5:11 pm, January 03, 2007

 
Anonymous Tim Swift said...

Thanks for confirming what I selected from reading the BBC News report of this. A pity they did not do any critical checking instead of simply reporting this (like many other think tank pieces) without challenge.

It would be interesting to see how the proportion supporting selective schools would change if you adjusted for those whose children would and would not get a place in such. In my experience, a significant proportion of parents assume that their child would go to a grammar school and are much less supportive of selection once they discover that they will not.

8:02 pm, January 03, 2007

 
Anonymous Anonymous said...

Yeah, good call Luke.

It baffles me sometimes how a bunch of unexamined prejudices sprinkled with a few very choice and often spurious stats can count as news. But I guess the Telegraph loves the CPS, and so that starts the rest of the herd off.

(Part of Blackwell's argument was a second-rate rehashing of a Sunday Times leader column from a year ago - I've taken a pop at it myself).

1:55 pm, January 04, 2007

 
Anonymous jdc said...

I can't believe it's still a debate really. Mixed ability teaching is silly for most subjects, but separate schools with a fixed cut-off age is pretty much unfair and unworkable. Streaming within schools (well, setting ideally) makes sense.

Have you read Scenes from the Battleground on the question of education? It's a bit depressing, and all the more so given it's written by someone sound on all the major issues, not a Daily Mail reading Tory.

4:44 pm, January 04, 2007

 
Anonymous Duncan said...

Not at all convinced streaming makes sense (though some setting is possibly desirable). Is that JDC who used to be in Oxford Labour Club millions of years ago, or a different JDC entirely?

8:17 pm, January 04, 2007

 
Anonymous jdc said...

Same one. It really was millions of years ago wasn't it? Well, nearly seven. Can I presume that's not Duncan who just e-mailed be about oil prices and the exchange rate?

Streaming is less flexible of course, but it can have advantages if you're going across-subjects where skill sets are similar, and you get the benefit of not having to move kids to and from different rooms, separate up peer groups, lose continuity of teaching, and so on.

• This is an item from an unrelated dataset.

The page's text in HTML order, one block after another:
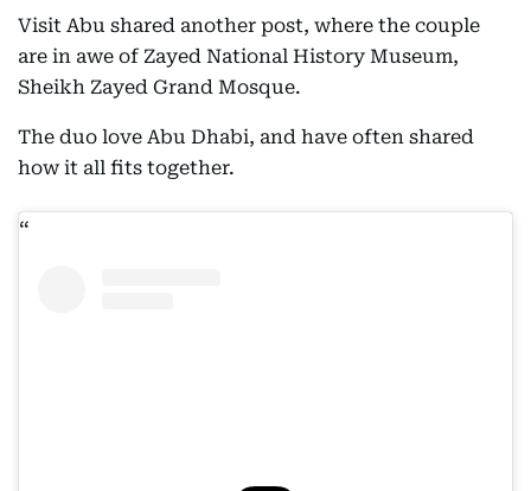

At my school we were set for Maths and English, and then streamed for the rest - I have to say I was less sure there was a logic to it all for Art, but then I was useless at that. I wish we'd been set for PE as well, then I'd have been with other rubbish people! There might be an argument for setting separately for languages, come to think of it, I can't remember if we did that. Of course once you get to choosing GCSE options it becomes timetabling hell, but there we are.

9:32 am, January 05, 2007

 
Anonymous Duncan said...

No I haven't emailed you about oil prices (!!!) - our common 'buddy' all those years ago was one Mr. Andrew Smith, when he (and I) was at Warwick... I'm thinking back to the heady days of the ADLC (and when I see young Patrick Diamond parading the corridors of Progress, I feel so very, very proud...)

I think any dividing up on ability should be the exception not the rule - streaming is just selection under one roof; okay it's more flexible than actually sending people to seperate buildings, but only marginally so. One of the ways to go beyond learning by rote into deeper, more analytical types of learning is to teach it yourself, therefore mixed ability classes certainly benefit the brighter students if properly managed. And I would suggest that it benefits the less able as well, as sometimes the support of peers can be invaluable. Of course, it can just be awful - and there's a special skill (which I don't presume to possess) to effectively manage a completely comprehensive class to everyone's benefit - but where it's successful, I think it is by far the best way for everyone to learn.

4:19 pm, January 06, 2007

 
Anonymous Andrew Smith said...

Hello Duncan,

nice to be remembered. How are you?

You are of course completely wrong about mixed ability teaching. It is possible to set mixed ability work, it is possible to walk around a classroom helping mixed ability pupils.

However to actually teach, to actually transmit knowledge, you can only ever pitch your explanation at one level. Mixed ability teaching is a contradiction in terms.